Data4Democracy / drug-spending

Project to understand pharmaceutical spending, currently focused on US government programs.
72 stars 46 forks source link

USP Drug Classification data dictionary + tidying #33

Closed cduvallet closed 7 years ago

cduvallet commented 7 years ago

Continuing on issue #14, finalize the USP Drug Classification data dictionary, etc. Taw and tidy data are on data.world.

This data may or may not be useful - it has non-Medicare Part D medications and their respective classes/categories. The classes and categories are pretty self-explanatory (e.g. Antidepressants, Antiparkinson Agents, Sleep Disorder Agents) and can likely easily be tied to usage (depending on how we decide to define usage...).

Some follow up tasks, if we decide to use this data:

jenniferthompson commented 7 years ago

@cduvallet! The data summary and data dictionary are SO helpful! I've asked Matt or Daniela to review it because I'm not a Python user, but whether or not the data relates to what we're doing immediately, having all this documented so well is fantastic. Thank you!

dhuppenkothen commented 7 years ago

I can review this today, unless @mattgawarecki is on it already.

dhuppenkothen commented 7 years ago

I can also check tonight if these classifications work for the Part D data that I've been playing around with.
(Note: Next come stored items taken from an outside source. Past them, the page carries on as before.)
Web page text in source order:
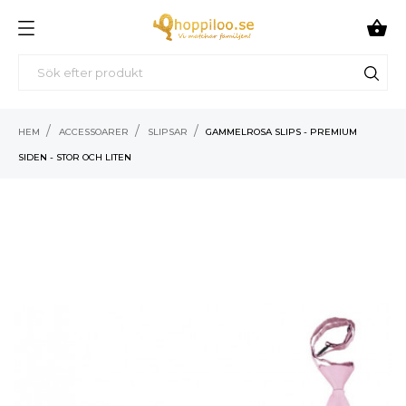

HEM ACCESSOARER SLIPSAR GAMMELROSA SLIPS - PREMIUM
SIDEN - STOR OCH LITEN
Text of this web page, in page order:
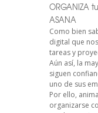
ORGANIZA
ASANA
Como bien
digital que
tareas y
Aún así, la
siguen
uno de sus
Por ello,
organizarse
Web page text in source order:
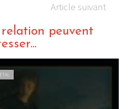
Article suivant
peuvent
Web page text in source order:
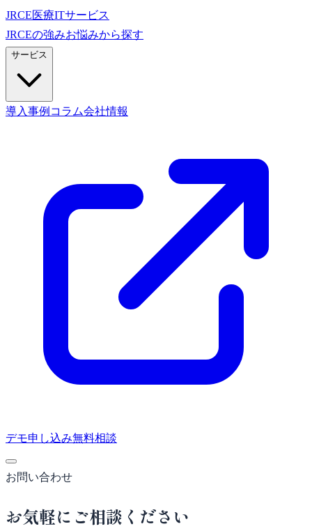
JRCE医療ITサービス
JRCEの強みお悩みから探す
サービス
導入事例 コラム会社情報
デモ申し込み無料相談
お問い合わせ
お気軽にご相談ください
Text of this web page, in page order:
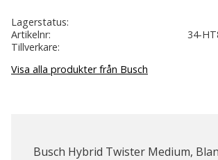
Lagerstatus
Artikelnr
34-
Tillverkare
Visa alla produkter från Busch
Busch Hybrid Twister Medium,
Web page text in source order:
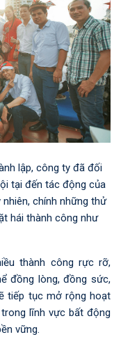
lập, công ty đã đối
tại đến tác động của
chính những thử
hái thành công như
thành công rực rỡ,
đồng lòng, đồng sức,
tiếp tục mở rộng hoạt
lĩnh vực bất động
vững.
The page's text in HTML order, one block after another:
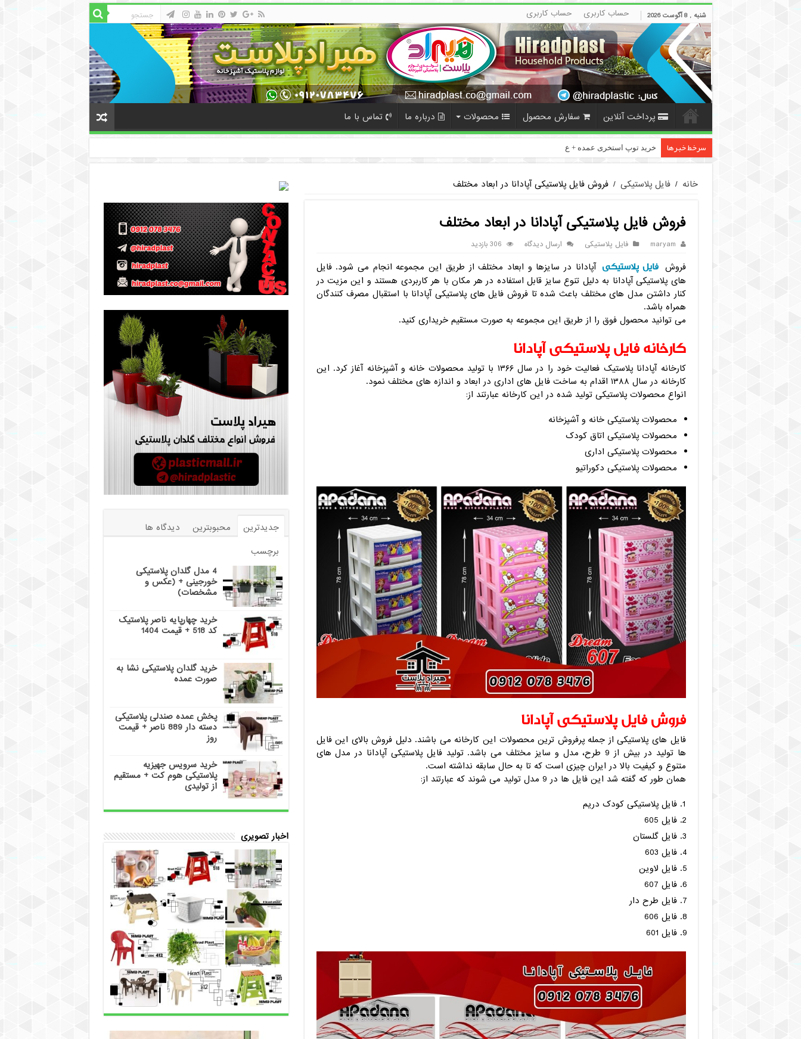
شنبه , 8 آگوست 2026 حساب کاربری حساب کاربری
پرداخت آنلاین سفارش محصول محصولات درباره ما تماس با ما
سرخط خبرها خرید توپ استخری عمده + عکس و قیمت
خانه / فایل پلاستیکی / فروش فایل پلاستیکی آپادانا در ابعاد مختلف
فروش فایل پلاستیکی آپادانا در ابعاد مختلف
maryam فایل پلاستیکی ارسال دیدگاه 306 بازدید
فروش فایل پلاستیکی آپادانا در سایزها و ابعاد مختلف از طریق این مجموعه انجام می شود. فایل
های پلاستیکی آپادانا به دلیل تنوع سایز قابل استفاده در هر مکان با هر کاربردی هستند و این مزیت در
کنار داشتن مدل های مختلف باعث شده تا فروش فایل های پلاستیکی آپادانا با استقبال مصرف کنندگان
همراه باشد.
می توانید محصول فوق را از طریق این مجموعه به صورت مستقیم خریداری کنید.
کارخانه فایل پلاستیکی آپادانا
کارخانه آپادانا پلاستیک فعالیت خود را در سال ۱۳۶۶ با تولید محصولات خانه و آشپزخانه آغاز کرد. این
کارخانه در سال ۱۳۸۸ اقدام به ساخت فایل های اداری در ابعاد و اندازه های مختلف نمود.
انواع محصولات پلاستیکی تولید شده در این کارخانه عبارتند از:
محصولات پلاستیکی خانه و آشپزخانه
محصولات پلاستیکی اتاق کودک
محصولات پلاستیکی اداری
محصولات پلاستیکی دکوراتیو
فروش فایل پلاستیکی آپادانا
فایل های پلاستیکی از جمله پرفروش ترین محصولات این کارخانه می باشند. دلیل فروش بالای این فایل
ها تولید در بیش از 9 طرح، مدل و سایز مختلف می باشد. تولید فایل پلاستیکی آپادانا در مدل های
متنوع و کیفیت بالا در ایران چیزی است که تا به حال سابقه نداشته است.
همان طور که گفته شد این فایل ها در 9 مدل تولید می شوند که عبارتند از:
فایل پلاستیکی کودک دریم
فایل 605
فایل گلستان
فایل 603
فایل لاوین
فایل 607
فایل طرح دار
فایل 606
فایل 601
جدیدترین محبوبترین
دیدگاه ها
برچسب
4 مدل گلدان پلاستیکی
خورجینی + (عکس و
مشخصات)
خرید چهارپایه ناصر پلاستیک
کد 518 + قیمت 1404
خرید گلدان پلاستیکی نشا به
صورت عمده
پخش عمده صندلی پلاستیکی
دسته دار 889 ناصر + قیمت
روز
خرید سرویس جهیزیه
پلاستیکی هوم کت + مستقیم
از تولیدی
اخبار تصویری
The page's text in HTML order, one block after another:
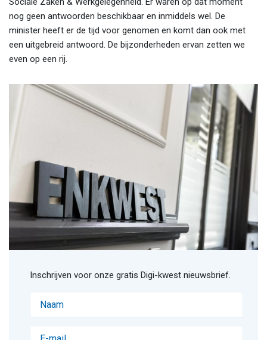
nog geen antwoorden beschikbaar en inmiddels wel. De
minister heeft er de tijd voor genomen en komt dan ook met
een uitgebreid antwoord. De bijzonderheden ervan zetten we
even op een rij.
Inschrijven voor onze gratis Digi-kwest nieuwsbrief.
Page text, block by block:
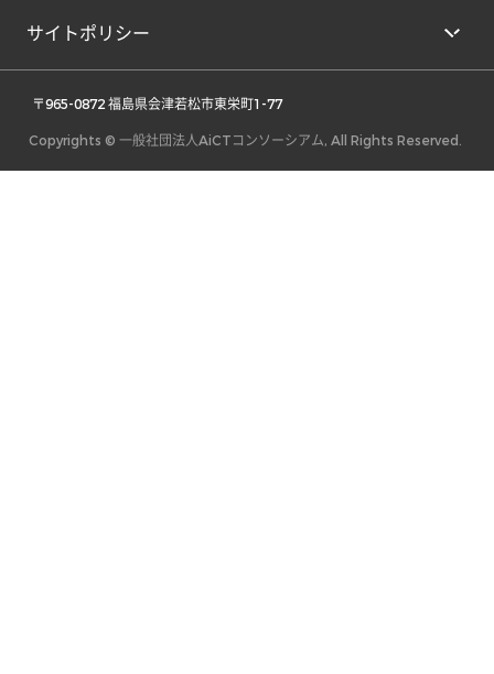
サイトポリシー
〒965-0872 福島県会津若松市東栄町1-77
Copyrights © 一般社団法人AiCTコンソーシアム, All Rights Reserved.
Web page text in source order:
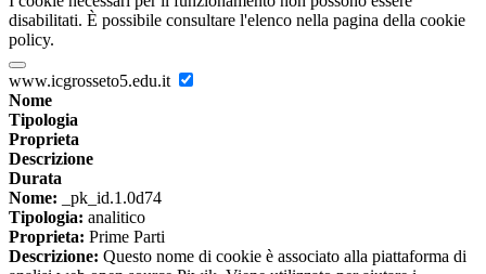
disabilitati. È possibile consultare l'elenco nella pagina della cookie
policy.
www.icgrosseto5.edu.it
Nome
Tipologia
Proprieta
Descrizione
Durata
Nome: _pk_id.1.0d74
Tipologia: analitico
Proprieta: Prime Parti
Descrizione: Questo nome di cookie è associato alla piattaforma di
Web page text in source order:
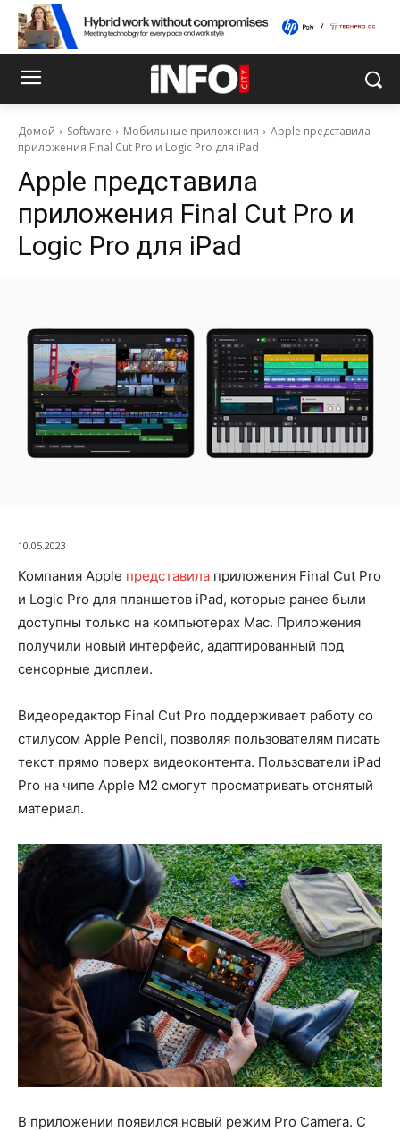
Домой Software Мобильные приложения
Apple представила
приложения Final Cut Pro и Logic Pro для iPad
Apple представила
приложения Final Cut Pro и
Logic Pro для iPad
10.05.2023
Компания Apple представила приложения Final Cut Pro
и Logic Pro для планшетов iPad, которые ранее были
доступны только на компьютерах Mac. Приложения
получили новый интерфейс, адаптированный под
сенсорные дисплеи.
Видеоредактор Final Cut Pro поддерживает работу со
стилусом Apple Pencil, позволяя пользователям писать
текст прямо поверх видеоконтента. Пользователи iPad
Pro на чипе Apple M2 смогут просматривать отснятый
материал.
В приложении появился новый режим Pro Camera. С
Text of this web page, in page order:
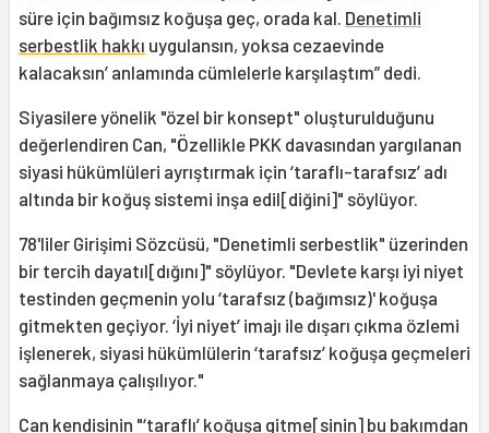
süre için bağımsız koğuşa geç, orada kal. Denetimli
serbestlik hakkı uygulansın, yoksa cezaevinde
kalacaksın’ anlamında cümlelerle karşılaştım” dedi.
Siyasilere yönelik "özel bir konsept" oluşturulduğunu
değerlendiren Can, "Özellikle PKK davasından yargılanan
siyasi hükümlüleri ayrıştırmak için ‘taraflı-tarafsız’ adı
altında bir koğuş sistemi inşa edil[diğini]" söylüyor.
78'liler Girişimi Sözcüsü, "Denetimli serbestlik" üzerinden
bir tercih dayatıl[dığını]" söylüyor. "Devlete karşı iyi niyet
testinden geçmenin yolu ‘tarafsız (bağımsız)' koğuşa
gitmekten geçiyor. ‘İyi niyet’ imajı ile dışarı çıkma özlemi
işlenerek, siyasi hükümlülerin ‘tarafsız’ koğuşa geçmeleri
sağlanmaya çalışılıyor."
Can kendisinin "‘taraflı’ koğuşa gitme[sinin] bu bakımdan
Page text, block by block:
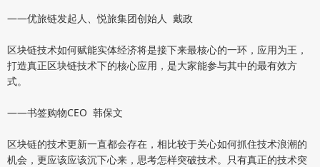
——优旅链发起人、悦旅集团创始人 戴政
区块链技术如何赋能实体经济将是接下来最核心的一环，应用为王，
打造真正区块链技术下的核心应用，是大家能参与其中的最有效方
式。
——书签购物CEO 韩保文
区块链的技术更新一直都会存在，相比较于关心如何抓住技术浪潮的
机会，更应该应该沉下心来，思考怎样突破技术。只有真正的技术突
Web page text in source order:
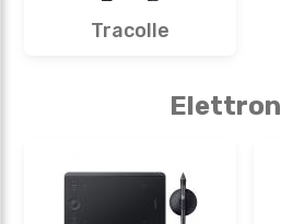
Tracolle
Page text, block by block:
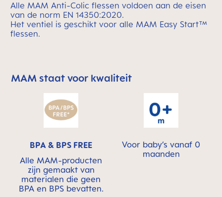
Alle MAM Anti-Colic flessen voldoen aan de eisen
van de norm EN 14350:2020.
Het ventiel is geschikt voor alle MAM Easy Start™
flessen.
Skip MAM Means Quality Icon Bar
MAM staat voor kwaliteit
BPA & BPS FREE
Alle MAM-producten
zijn gemaakt van
materialen die geen
BPA en BPS bevatten.
Voor baby’s vanaf 0
maanden
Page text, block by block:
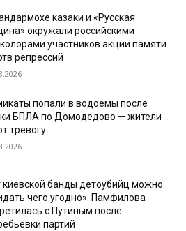
казаки и «Русская
окружали российскими
участников акции памяти
репрессий
попали в водоемы после
БПЛА по Домодедово — жители
тревогу
киевской банды детоубийц можно
чего угодно». Памфилова
с Путиным после
партий
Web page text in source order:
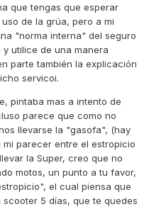
fue intento de robo, las
buscan mucho (según),
125, que pudo ser un
de la gasolina también
de la rueda ni la
sin moto.
disco, cadena, a
que tengas que esperar
de la grúa, pero a mi
"norma interna" del seguro
utilice de una manera
parte también la explicación
servicoi.
pintaba mas a intento de
parece que como no
llevarse la "gasofa", (hay
mi parecer entre el estropicio
la Super, creo que no
motos, un punto a tu favor,
el cual piensa que
5 días, que te quedes
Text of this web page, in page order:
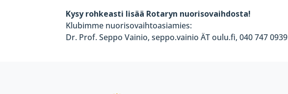
Kysy rohkeasti lisää Rotaryn nuorisovaihdosta!
Klubimme nuorisovaihtoasiamies:
Dr. Prof. Seppo Vainio,seppo.vainio ÄT oulu.fi, 040 747 0939
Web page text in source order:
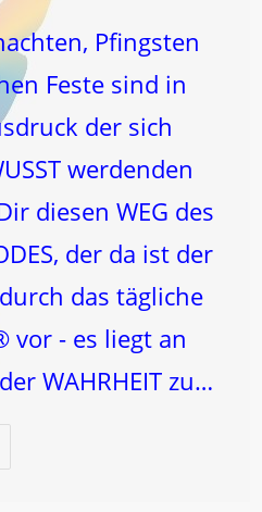
Pfingsten
Feste sind in
der sich
werdenden
diesen WEG des
der da ist der
durch das tägliche
vor - es liegt an
WAHRHEIT zu…
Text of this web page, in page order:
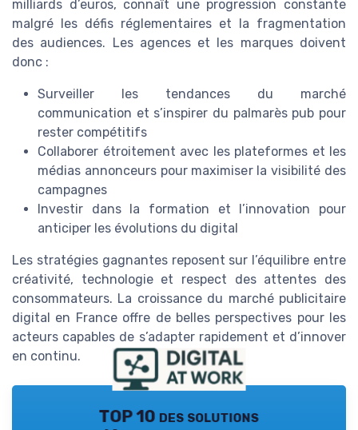
milliards d’euros, connaît une progression constante
malgré les défis réglementaires et la fragmentation
des audiences. Les agences et les marques doivent
donc :
Surveiller les tendances du marché
communication et s’inspirer du palmarès pub pour
rester compétitifs
Collaborer étroitement avec les plateformes et les
médias annonceurs pour maximiser la visibilité des
campagnes
Investir dans la formation et l’innovation pour
anticiper les évolutions du digital
Les stratégies gagnantes reposent sur l’équilibre entre
créativité, technologie et respect des attentes des
consommateurs. La croissance du marché publicitaire
digital en France offre de belles perspectives pour les
acteurs capables de s’adapter rapidement et d’innover
en continu.
TOP 10 des solutions
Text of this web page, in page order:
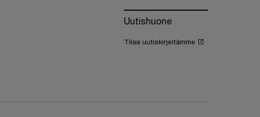
Uutishuone
Tilaa uutiskirjeitämme
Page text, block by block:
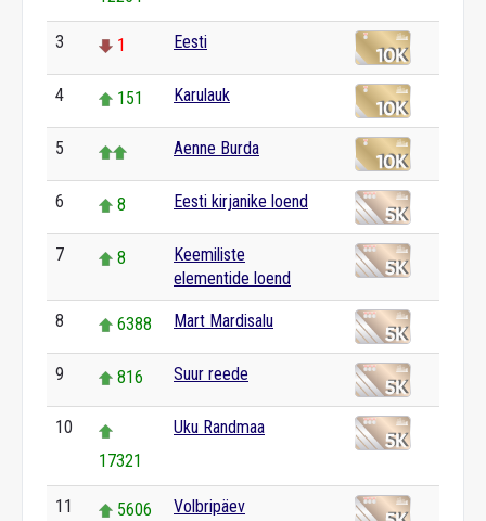
3 1 Eesti
4 151 Karulauk
5 Aenne Burda
6 8 Eesti kirjanike loend
7 8
Keemiliste
elementide loend
8 6388 Mart Mardisalu
9 816 Suur reede
10
17321
Uku Randmaa
11 5606 Volbripäev

cduvallet commented 7 years ago

@dhuppenkothen I made the changes you recommended, it's much nicer now. I wasn't sure of the best way to interface with read_data.py (so I just re-wrote the download data wrapper...)

Also, it seems that there are currently two ways we're keeping track of, downloading, and tidying data:

  1. The script/read_data.py script has individual functions for each of the datasets that downloads and tidies, and
  2. The data/ folder has individual data dictionaries and corresponding tidying scripts, one for each individual dataset.

From what I understood from @mattgawarecki, I think we're going with option 2? But let me know if not, and I can incorporate this into the read_data.py script.

jenniferthompson commented 7 years ago

@cduvallet I'll let @dhuppenkothen speak to read_data.py, but just wanted to jump in and say we had a long discussion today about repo organization, and I just submitted a PR to reflect the updated file structure. Once we get that finalized we'll clean up all the documentation, but the idea will be to have a dictionary (md) in /datadictionaries, and tidying scripts in (in your case) /python/datawrangling/[subfolders if you need it]. Not sure if that answers all your questions, but hopefully helps! Thanks so much for bearing with us while we get more streamlined - it'll help tremendously in the long run.

jenniferthompson commented 7 years ago

Hey @cduvallet and @dhuppenkothen! Just checking in on the status of this PR. No rush intended on my end, just wanted to make sure there isn't anything blocking either of you that we need to take care of administratively.

cduvallet commented 7 years ago

@jenniferthompson Nope, I was just traveling this weekend so haven't gotten around to finalizing this. Will update if I need anything from y'all! :)

cduvallet commented 7 years ago

Okay, I think we should be ready to merge! @jenniferthompson double-check and let me know if anything needs to change?

jenniferthompson commented 7 years ago

@cduvallet The data-dictionaries branch looks great! Would you mind pushing that to your master branch so it'll show up on master here? I think that should do it!

@dhuppenkothen did you have any further suggestions on the Python code?

cduvallet commented 7 years ago

@jenniferthompson I think I did it! Should be ready to merge if @dhuppenkothen doesn't have other comments.

dhuppenkothen commented 7 years ago

Looks good to me!

mattgawarecki commented 7 years ago

Oops. I'll get this into master instead of data-dictionaries.